Collected data entries
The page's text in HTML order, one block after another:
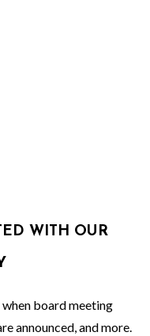
WITH OUR
board meeting
announced, and more.
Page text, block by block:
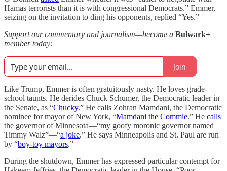
Hamas terrorists than it is with congressional Democrats.” Emmer,
seizing on the invitation to ding his opponents, replied “Yes.”
Support our commentary and journalism—become a Bulwark+
member today:
Join
Like Trump, Emmer is often gratuitously nasty. He loves grade-
school taunts. He derides Chuck Schumer, the Democratic leader in
the Senate, as “Chucky.” He calls Zohran Mamdani, the Democratic
nominee for mayor of New York, “Mamdani the Commie.” He calls
the governor of Minnesota—“my goofy moronic governor named
Timmy Walz”—“a joke.” He says Minneapolis and St. Paul are run
by “boy-toy mayors.”
During the shutdown, Emmer has expressed particular contempt for
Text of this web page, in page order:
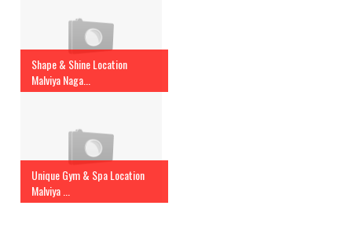
Shape & Shine Location
Malviya Naga...
Unique Gym & Spa Location
Malviya ...
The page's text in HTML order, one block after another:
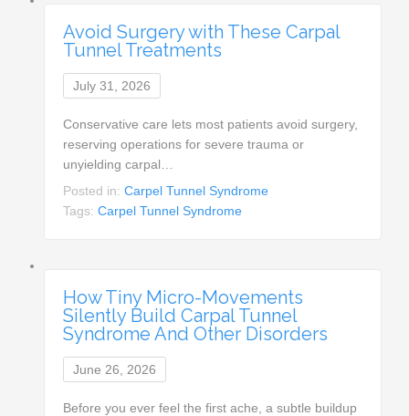
Avoid Surgery with These Carpal
Tunnel Treatments
July 31, 2026
Conservative care lets most patients avoid surgery,
reserving operations for severe trauma or
unyielding carpal…
Posted in:Carpel Tunnel Syndrome
Tags:Carpel Tunnel Syndrome
How Tiny Micro-Movements
Silently Build Carpal Tunnel
Syndrome And Other Disorders
June 26, 2026
Before you ever feel the first ache, a subtle buildup
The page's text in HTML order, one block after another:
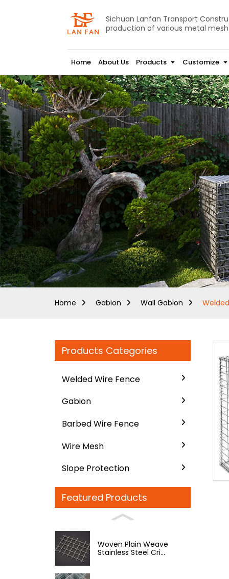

**Assigned task**
Please transcribe all of the entries word for word, with the pictures left out.

**Solution below**
The page's text in HTML order, one block after another:
WITH OUR
board meeting
announced, and more.
Page text, block by block:
Hamas terrorists than it is with congressional Democrats.” Emmer,
seizing on the invitation to ding his opponents, replied “Yes.”
Support our commentary and journalism—become a Bulwark+
member today:
Join
Like Trump, Emmer is often gratuitously nasty. He loves grade-
school taunts. He derides Chuck Schumer, the Democratic leader in
the Senate, as “Chucky.” He calls Zohran Mamdani, the Democratic
nominee for mayor of New York, “Mamdani the Commie.” He calls
the governor of Minnesota—“my goofy moronic governor named
Timmy Walz”—“a joke.” He says Minneapolis and St. Paul are run
by “boy-toy mayors.”
During the shutdown, Emmer has expressed particular contempt for
Text of this web page, in page order:
Shape & Shine Location
Malviya Naga...
Unique Gym & Spa Location
Malviya ...
The page's text in HTML order, one block after another:
Avoid Surgery with These Carpal
Tunnel Treatments
July 31, 2026
Conservative care lets most patients avoid surgery,
reserving operations for severe trauma or
unyielding carpal…
Posted in:Carpel Tunnel Syndrome
Tags:Carpel Tunnel Syndrome
How Tiny Micro-Movements
Silently Build Carpal Tunnel
Syndrome And Other Disorders
June 26, 2026
Before you ever feel the first ache, a subtle buildup
The page's text in HTML order, one block after another:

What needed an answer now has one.